Problem description> If pictures are present, leave them out, and copy the data word for word.

Items from a data source:

☆ ☆ ☆ ☆ ☆

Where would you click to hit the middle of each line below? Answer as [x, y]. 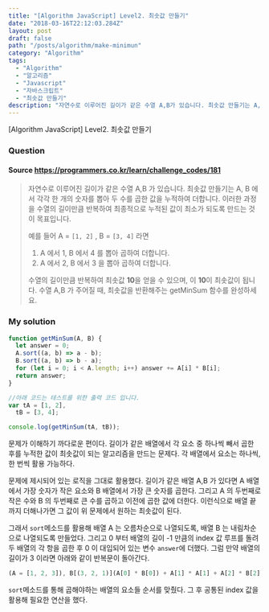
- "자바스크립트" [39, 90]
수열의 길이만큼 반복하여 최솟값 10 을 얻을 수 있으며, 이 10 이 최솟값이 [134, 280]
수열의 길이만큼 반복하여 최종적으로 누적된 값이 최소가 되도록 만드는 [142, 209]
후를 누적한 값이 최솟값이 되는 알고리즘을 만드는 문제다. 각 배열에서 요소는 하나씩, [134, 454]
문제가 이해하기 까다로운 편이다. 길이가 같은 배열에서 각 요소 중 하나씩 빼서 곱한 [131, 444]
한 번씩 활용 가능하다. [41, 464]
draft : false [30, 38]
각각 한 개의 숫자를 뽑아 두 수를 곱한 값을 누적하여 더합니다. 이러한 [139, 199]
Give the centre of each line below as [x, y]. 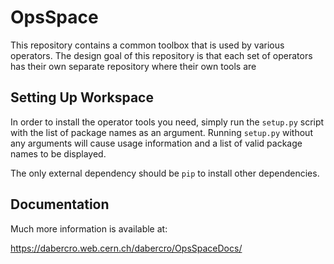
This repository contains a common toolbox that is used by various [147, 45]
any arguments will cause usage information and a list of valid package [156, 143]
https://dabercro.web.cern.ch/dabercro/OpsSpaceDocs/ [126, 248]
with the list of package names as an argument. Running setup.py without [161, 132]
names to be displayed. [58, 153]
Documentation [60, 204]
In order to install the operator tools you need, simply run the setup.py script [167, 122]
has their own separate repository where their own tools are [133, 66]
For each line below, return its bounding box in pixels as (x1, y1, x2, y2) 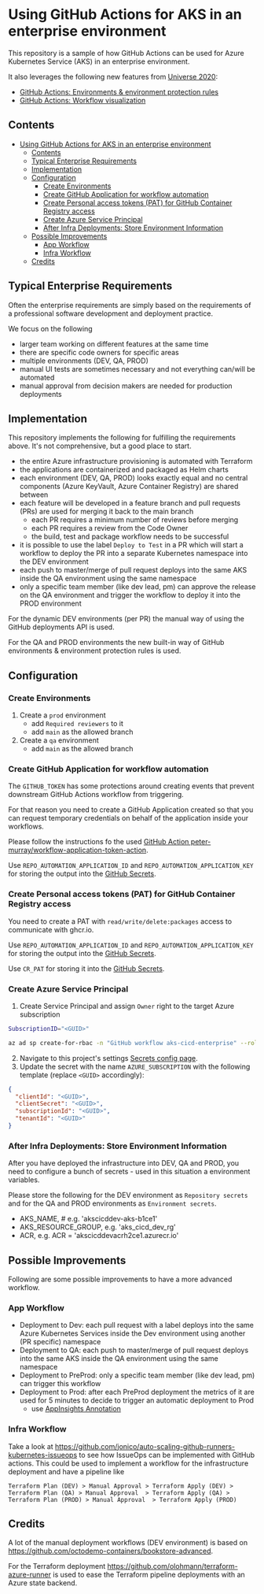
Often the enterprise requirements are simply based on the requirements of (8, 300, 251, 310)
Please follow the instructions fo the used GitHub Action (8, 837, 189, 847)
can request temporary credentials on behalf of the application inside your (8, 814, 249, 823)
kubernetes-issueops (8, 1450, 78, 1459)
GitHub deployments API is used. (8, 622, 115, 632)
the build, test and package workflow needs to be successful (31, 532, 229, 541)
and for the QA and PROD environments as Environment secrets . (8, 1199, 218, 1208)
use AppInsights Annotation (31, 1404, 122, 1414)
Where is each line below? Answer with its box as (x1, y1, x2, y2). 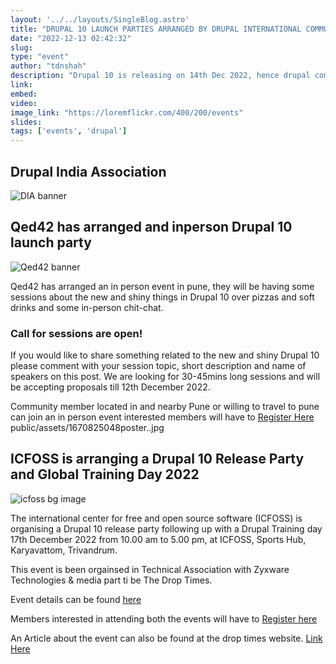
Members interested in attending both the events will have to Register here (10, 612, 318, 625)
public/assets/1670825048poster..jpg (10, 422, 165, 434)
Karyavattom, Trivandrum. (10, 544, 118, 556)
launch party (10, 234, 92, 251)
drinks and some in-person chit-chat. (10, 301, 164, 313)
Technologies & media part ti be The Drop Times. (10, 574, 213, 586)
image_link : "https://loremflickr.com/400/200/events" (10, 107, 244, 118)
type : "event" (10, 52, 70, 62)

☆ ☆ ☆ ☆ ☆

Task answer>
Where would you click to hit the middle of each line below? Answer as [x, y]. 
- "자바스크립트" [39, 90]
수열의 길이만큼 반복하여 최솟값 10 을 얻을 수 있으며, 이 10 이 최솟값이 [134, 280]
수열의 길이만큼 반복하여 최종적으로 누적된 값이 최소가 되도록 만드는 [142, 209]
후를 누적한 값이 최솟값이 되는 알고리즘을 만드는 문제다. 각 배열에서 요소는 하나씩, [134, 454]
문제가 이해하기 까다로운 편이다. 길이가 같은 배열에서 각 요소 중 하나씩 빼서 곱한 [131, 444]
한 번씩 활용 가능하다. [41, 464]
draft : false [30, 38]
각각 한 개의 숫자를 뽑아 두 수를 곱한 값을 누적하여 더합니다. 이러한 [139, 199]
Give the centre of each line below as [x, y]. 
This repository contains a common toolbox that is used by various [147, 45]
any arguments will cause usage information and a list of valid package [156, 143]
https://dabercro.web.cern.ch/dabercro/OpsSpaceDocs/ [126, 248]
with the list of package names as an argument. Running setup.py without [161, 132]
names to be displayed. [58, 153]
Documentation [60, 204]
In order to install the operator tools you need, simply run the setup.py script [167, 122]
has their own separate repository where their own tools are [133, 66]
For each line below, return its bounding box in pixels as (x1, y1, x2, y2) 
Often the enterprise requirements are simply based on the requirements of (8, 300, 251, 310)
Please follow the instructions fo the used GitHub Action (8, 837, 189, 847)
can request temporary credentials on behalf of the application inside your (8, 814, 249, 823)
kubernetes-issueops (8, 1450, 78, 1459)
GitHub deployments API is used. (8, 622, 115, 632)
the build, test and package workflow needs to be successful (31, 532, 229, 541)
and for the QA and PROD environments as Environment secrets . (8, 1199, 218, 1208)
use AppInsights Annotation (31, 1404, 122, 1414)
Where is each line below? Answer with its box as (x1, y1, x2, y2). 
Members interested in attending both the events will have to Register here (10, 612, 318, 625)
public/assets/1670825048poster..jpg (10, 422, 165, 434)
Karyavattom, Trivandrum. (10, 544, 118, 556)
launch party (10, 234, 92, 251)
drinks and some in-person chit-chat. (10, 301, 164, 313)
Technologies & media part ti be The Drop Times. (10, 574, 213, 586)
image_link : "https://loremflickr.com/400/200/events" (10, 107, 244, 118)
type : "event" (10, 52, 70, 62)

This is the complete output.